But, after all, this progress is one towards the normal. Attention to details in the case of the poor man is forced upon him. Except in rare cases, he does not really care to shovel his own snow; he would prefer to hire a man to do it, and as soon as he can he does do so. So long as his sidewalk is properly cleared he is willing to leave the details to the man who clears it. He does not care whether that man begins at the north or the south end, or whether his shovelfuls are small or large.
Here, if we examine, we shall find a common characteristic of those kinds of work where laymen are in control—the persons for whom the work is done care very much about results; they are careless of methods so long as those results are attained. And in a very large number of cases the persons for whom the work is done will be found to be the public, or so large a section of it that it is practically a group of laymen so far as the particular work in question may be concerned.
A lay board of directors or a lay departmental head, then, is simply and properly a representative of a greater lay body that is particularly anxious for results and not particularly anxious about methods. Lay control is thus not illogical, but is the outcome of a regular and very proper development. But, as has been said, it is not the only method of controlling a great institution. An institution may be managed by a graded body of experts. So were the old guilds of craftsmen managed. So are many ecclesiastical bodies, notably the Roman Catholic Church. We may call this method of control hierarchical. It has some advantages over lay control and some disadvantages. We may imagine such a system applied to libraries. All the libraries in a state, we will say, would then be managed by the state librarian, and all these officers would be subject to the orders of the librarian of the national library, who would be supreme and accountable to no one. Without going into detailed discussion of this extremely supposititious case, we may say that the objection to it would be that the persons who are especially interested in the results of the work done are not represented in the controlling hierarchy. Where the persons interested are all experts, as in a guild of craftsmen, there can perhaps be no objection to control by experts; though even in this case we are leaving out of consideration the persons, generally laymen, for whom the craftsmen do their work.

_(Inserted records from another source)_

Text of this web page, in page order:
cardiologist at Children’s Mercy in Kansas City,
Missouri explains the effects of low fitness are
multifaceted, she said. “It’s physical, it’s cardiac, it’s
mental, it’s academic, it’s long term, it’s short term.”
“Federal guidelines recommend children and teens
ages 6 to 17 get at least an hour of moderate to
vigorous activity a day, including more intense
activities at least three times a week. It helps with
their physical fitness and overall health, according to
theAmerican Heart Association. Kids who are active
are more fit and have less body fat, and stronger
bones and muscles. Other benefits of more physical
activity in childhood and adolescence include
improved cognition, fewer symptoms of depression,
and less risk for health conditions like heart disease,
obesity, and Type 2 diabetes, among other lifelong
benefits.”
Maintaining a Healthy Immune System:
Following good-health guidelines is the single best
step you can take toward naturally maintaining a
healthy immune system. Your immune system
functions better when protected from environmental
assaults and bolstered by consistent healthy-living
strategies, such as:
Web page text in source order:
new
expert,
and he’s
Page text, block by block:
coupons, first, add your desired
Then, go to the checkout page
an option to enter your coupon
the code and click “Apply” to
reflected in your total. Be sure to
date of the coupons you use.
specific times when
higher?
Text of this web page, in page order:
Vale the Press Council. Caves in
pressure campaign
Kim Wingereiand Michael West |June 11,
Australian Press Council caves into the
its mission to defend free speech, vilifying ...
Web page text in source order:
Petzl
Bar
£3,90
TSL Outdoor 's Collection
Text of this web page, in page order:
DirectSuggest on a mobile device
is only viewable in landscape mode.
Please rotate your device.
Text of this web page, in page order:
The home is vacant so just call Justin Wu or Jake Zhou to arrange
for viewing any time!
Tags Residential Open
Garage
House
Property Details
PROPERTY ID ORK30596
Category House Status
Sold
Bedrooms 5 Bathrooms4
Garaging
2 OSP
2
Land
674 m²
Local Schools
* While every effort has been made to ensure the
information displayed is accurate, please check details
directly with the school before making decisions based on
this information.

In fact, any trouble that may arise from the lay control of a body of expert workers lies just here—in the failure either of the controlling authority or the trained subordinates to recognize and keep within their limitations. It should be the function of the supreme lay authority to decide what results it wants and then to see that it gets them—to call attention to any deviation from them and to replace those who cannot achieve them by others who can. It should be the part of the expert staff of subordinates to discover by what methods these results can best be reached and then to follow out these methods.
When the lay head attempts to direct the details of method, or when the trained subordinate thinks it his duty to influence the policy of the institution, then there is apt to be trouble.
Such results are apt to follow, on the one hand, the inclusion in a board of trustees of a man with a passion for detail and a great personal interest in the work under him, but without a keen realization of the necessity for strict organization and discipline in his expert staff; or, on the other hand, from the presence in that staff of a masterful man who cannot rest until he is in virtual control of whatever he concerns himself about.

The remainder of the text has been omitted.